Sand/Dune:  As skinny as possible upfront with as little friction as possible, while running bulky tires in the back.  Your front tires are intended to cut through the sand while the rear tires use their size and paddle design to gain traction.

Mud: There are multiple theories here.  We will look at two, but it’s important to note that both would agree that staggered mud tires offer no benefit and only add additional strain to the machine.  One theory is ‘the wider the better’. The other, newer school of thought is tall and skinny – they cut through the mud providing ultimate ground clearance. If you look at the lineup of most mud machines and tire sales – it’s 4 matching sets of nothing wider than 7” and as tall as you can stuff under a machine. When it comes to mud riding though, there are different standards of mud. Every mud rider has a different definition of what mud is.

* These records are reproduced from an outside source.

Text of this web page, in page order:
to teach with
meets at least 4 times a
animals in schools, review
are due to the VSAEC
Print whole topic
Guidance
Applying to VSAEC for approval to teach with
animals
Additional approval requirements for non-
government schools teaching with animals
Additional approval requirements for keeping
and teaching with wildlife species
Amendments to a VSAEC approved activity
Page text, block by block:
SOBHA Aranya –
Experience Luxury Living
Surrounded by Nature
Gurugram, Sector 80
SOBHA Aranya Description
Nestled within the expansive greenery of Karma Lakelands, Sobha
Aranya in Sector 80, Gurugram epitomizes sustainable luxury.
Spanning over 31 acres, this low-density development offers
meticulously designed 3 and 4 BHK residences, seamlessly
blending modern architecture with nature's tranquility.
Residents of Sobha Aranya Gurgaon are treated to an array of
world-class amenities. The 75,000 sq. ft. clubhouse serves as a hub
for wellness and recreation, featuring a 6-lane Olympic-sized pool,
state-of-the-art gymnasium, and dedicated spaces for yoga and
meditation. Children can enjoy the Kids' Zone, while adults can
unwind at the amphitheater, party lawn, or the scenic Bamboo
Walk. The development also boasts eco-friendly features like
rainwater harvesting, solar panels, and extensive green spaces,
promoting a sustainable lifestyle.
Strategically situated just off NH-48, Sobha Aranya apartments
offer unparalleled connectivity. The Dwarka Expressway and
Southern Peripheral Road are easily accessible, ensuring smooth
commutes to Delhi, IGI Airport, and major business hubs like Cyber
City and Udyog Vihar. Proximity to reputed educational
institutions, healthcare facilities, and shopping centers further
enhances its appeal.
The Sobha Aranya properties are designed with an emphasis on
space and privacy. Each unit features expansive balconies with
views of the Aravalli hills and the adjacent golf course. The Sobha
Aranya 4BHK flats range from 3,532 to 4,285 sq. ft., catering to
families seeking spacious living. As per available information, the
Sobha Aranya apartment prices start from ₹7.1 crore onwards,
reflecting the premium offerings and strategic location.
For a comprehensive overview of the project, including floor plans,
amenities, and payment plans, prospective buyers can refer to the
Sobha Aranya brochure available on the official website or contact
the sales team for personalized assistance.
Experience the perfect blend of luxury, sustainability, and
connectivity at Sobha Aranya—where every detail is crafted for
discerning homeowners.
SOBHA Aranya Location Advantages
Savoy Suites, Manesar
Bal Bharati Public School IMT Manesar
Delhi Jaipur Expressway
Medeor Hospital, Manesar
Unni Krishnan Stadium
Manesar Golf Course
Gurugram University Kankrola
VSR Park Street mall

Rock Crawlers: These riders don’t need much when it comes to staggered tires.  For them, the contact patch is everything. You’ll see these riders opt for 4 mega wide tires with as soft a compound as possible (unless you ride sharp rocks – then go for a medium to hard compound).

Trail Blazer: Most of us would fall into this category.  We’re the ones who rack up the miles on all different types of terrain.  We’re not pushing our machines to the same limits as the extreme riders. It’s completely up to us what we run – we can run staggered or same size tires all the way around, depending on our preferences.

Got it all Figured?

There’s a lot of info to consider when looking to replace or upgrade your tires.  It can be overwhelming if you don’t know exactly what you want.

What we would recommend is, first understand what kind of riding you are looking to do. Does your machine have power steering? From there, research the different kinds of tires on the market, and look to see if a staggered size would work better for your riding conditions. 

If you need help making an informed decision or want more information regarding tires, please feel free to contact us. We’ve got the knowledge and expertise to guide you in your decision making, and we’re number one in customer service to boot. Check out our huge selection of tires for all riders and terrains.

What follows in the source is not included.